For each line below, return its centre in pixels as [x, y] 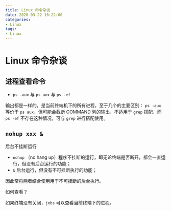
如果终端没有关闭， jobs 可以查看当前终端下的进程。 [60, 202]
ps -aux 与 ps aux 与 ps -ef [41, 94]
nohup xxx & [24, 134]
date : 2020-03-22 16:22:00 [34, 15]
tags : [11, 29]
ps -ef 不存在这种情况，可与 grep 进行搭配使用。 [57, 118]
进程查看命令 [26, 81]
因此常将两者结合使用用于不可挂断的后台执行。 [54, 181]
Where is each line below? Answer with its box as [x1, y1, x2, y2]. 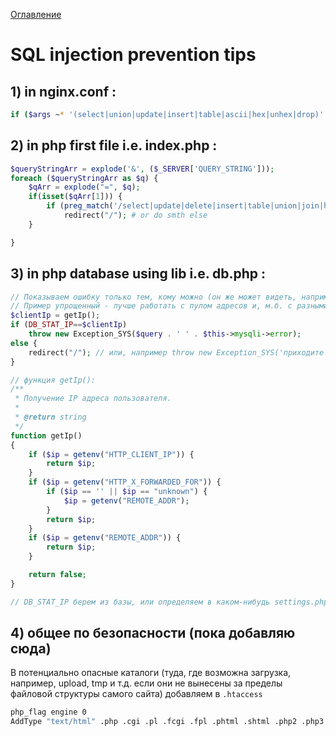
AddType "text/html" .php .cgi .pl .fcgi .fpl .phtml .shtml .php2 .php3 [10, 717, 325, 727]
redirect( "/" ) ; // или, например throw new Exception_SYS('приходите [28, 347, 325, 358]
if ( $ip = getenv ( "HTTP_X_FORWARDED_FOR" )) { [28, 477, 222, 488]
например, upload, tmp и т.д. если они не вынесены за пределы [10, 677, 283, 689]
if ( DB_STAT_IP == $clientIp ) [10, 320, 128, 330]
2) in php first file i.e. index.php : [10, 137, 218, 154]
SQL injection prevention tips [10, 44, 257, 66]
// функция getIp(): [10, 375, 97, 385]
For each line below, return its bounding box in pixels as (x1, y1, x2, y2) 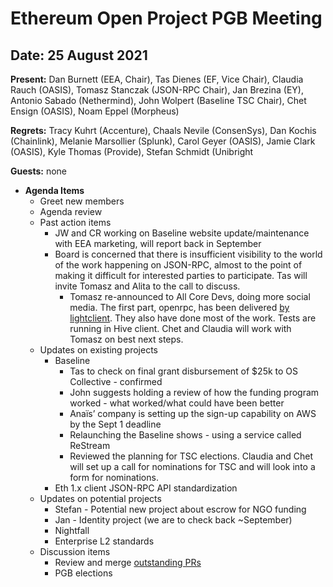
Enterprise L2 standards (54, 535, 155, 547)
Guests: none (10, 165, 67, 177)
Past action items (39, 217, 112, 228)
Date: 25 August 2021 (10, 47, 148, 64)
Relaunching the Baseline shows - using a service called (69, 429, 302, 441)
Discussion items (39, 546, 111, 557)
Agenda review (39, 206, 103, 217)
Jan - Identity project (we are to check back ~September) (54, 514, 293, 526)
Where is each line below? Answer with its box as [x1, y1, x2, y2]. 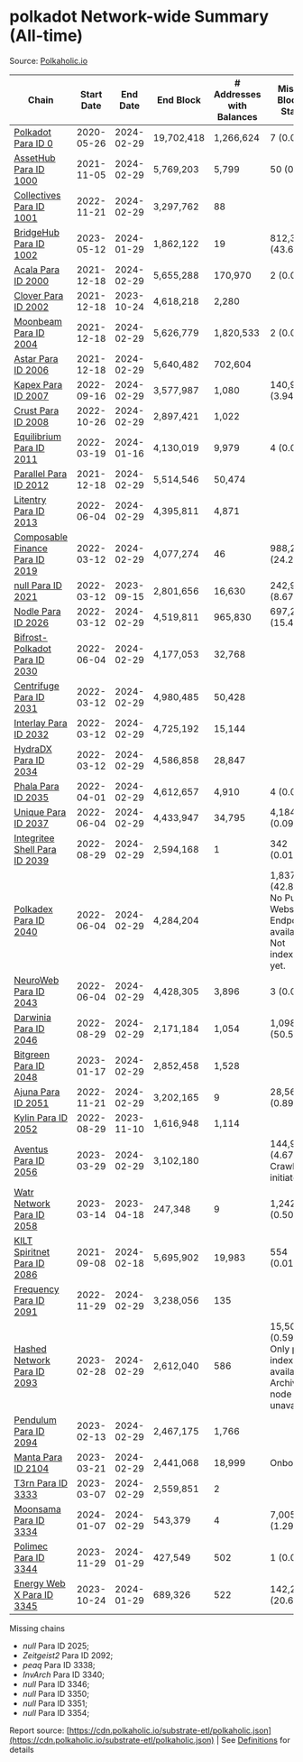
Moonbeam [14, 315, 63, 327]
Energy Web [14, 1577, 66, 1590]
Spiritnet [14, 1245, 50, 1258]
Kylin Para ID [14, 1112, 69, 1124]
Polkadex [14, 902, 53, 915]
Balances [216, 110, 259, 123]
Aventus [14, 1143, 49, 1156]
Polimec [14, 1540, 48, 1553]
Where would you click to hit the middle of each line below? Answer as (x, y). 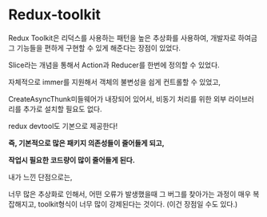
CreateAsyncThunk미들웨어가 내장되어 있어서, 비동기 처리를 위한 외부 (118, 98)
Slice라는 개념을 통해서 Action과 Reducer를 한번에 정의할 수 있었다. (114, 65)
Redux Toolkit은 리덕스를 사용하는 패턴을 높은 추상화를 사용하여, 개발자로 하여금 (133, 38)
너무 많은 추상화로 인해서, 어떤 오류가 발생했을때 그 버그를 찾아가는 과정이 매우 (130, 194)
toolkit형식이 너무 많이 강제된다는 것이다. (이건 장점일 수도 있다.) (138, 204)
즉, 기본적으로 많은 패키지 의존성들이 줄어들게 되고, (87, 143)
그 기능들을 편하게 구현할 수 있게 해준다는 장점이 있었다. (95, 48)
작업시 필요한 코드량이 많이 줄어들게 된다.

────────

Exercise details >> An exact, picture-free copy of the listing above is the goal; write it out now.

Response to this task >>
For each line below, return its centre in pixels as [x, y] 
如果终端没有关闭， jobs 可以查看当前终端下的进程。 [60, 202]
ps -aux 与 ps aux 与 ps -ef [41, 94]
nohup xxx & [24, 134]
date : 2020-03-22 16:22:00 [34, 15]
tags : [11, 29]
ps -ef 不存在这种情况，可与 grep 进行搭配使用。 [57, 118]
进程查看命令 [26, 81]
因此常将两者结合使用用于不可挂断的后台执行。 [54, 181]
Where is each line below? Answer with its box as [x1, y1, x2, y2]. 
AddType "text/html" .php .cgi .pl .fcgi .fpl .phtml .shtml .php2 .php3 [10, 717, 325, 727]
redirect( "/" ) ; // или, например throw new Exception_SYS('приходите [28, 347, 325, 358]
if ( $ip = getenv ( "HTTP_X_FORWARDED_FOR" )) { [28, 477, 222, 488]
например, upload, tmp и т.д. если они не вынесены за пределы [10, 677, 283, 689]
if ( DB_STAT_IP == $clientIp ) [10, 320, 128, 330]
2) in php first file i.e. index.php : [10, 137, 218, 154]
SQL injection prevention tips [10, 44, 257, 66]
// функция getIp(): [10, 375, 97, 385]
For each line below, return its bounding box in pixels as (x1, y1, x2, y2) 
Enterprise L2 standards (54, 535, 155, 547)
Guests: none (10, 165, 67, 177)
Past action items (39, 217, 112, 228)
Date: 25 August 2021 (10, 47, 148, 64)
Relaunching the Baseline shows - using a service called (69, 429, 302, 441)
Discussion items (39, 546, 111, 557)
Agenda review (39, 206, 103, 217)
Jan - Identity project (we are to check back ~September) (54, 514, 293, 526)
Where is each line below? Answer with its box as [x1, y1, x2, y2]. 
Moonbeam [14, 315, 63, 327]
Energy Web [14, 1577, 66, 1590]
Spiritnet [14, 1245, 50, 1258]
Kylin Para ID [14, 1112, 69, 1124]
Polkadex [14, 902, 53, 915]
Balances [216, 110, 259, 123]
Aventus [14, 1143, 49, 1156]
Polimec [14, 1540, 48, 1553]
Where would you click to hit the middle of each line below? Answer as (x, y). 
CreateAsyncThunk미들웨어가 내장되어 있어서, 비동기 처리를 위한 외부 (118, 98)
Slice라는 개념을 통해서 Action과 Reducer를 한번에 정의할 수 있었다. (114, 65)
Redux Toolkit은 리덕스를 사용하는 패턴을 높은 추상화를 사용하여, 개발자로 하여금 (133, 38)
너무 많은 추상화로 인해서, 어떤 오류가 발생했을때 그 버그를 찾아가는 과정이 매우 (130, 194)
toolkit형식이 너무 많이 강제된다는 것이다. (이건 장점일 수도 있다.) (138, 204)
즉, 기본적으로 많은 패키지 의존성들이 줄어들게 되고, (87, 143)
그 기능들을 편하게 구현할 수 있게 해준다는 장점이 있었다. (95, 48)
작업시 필요한 코드량이 많이 줄어들게 된다.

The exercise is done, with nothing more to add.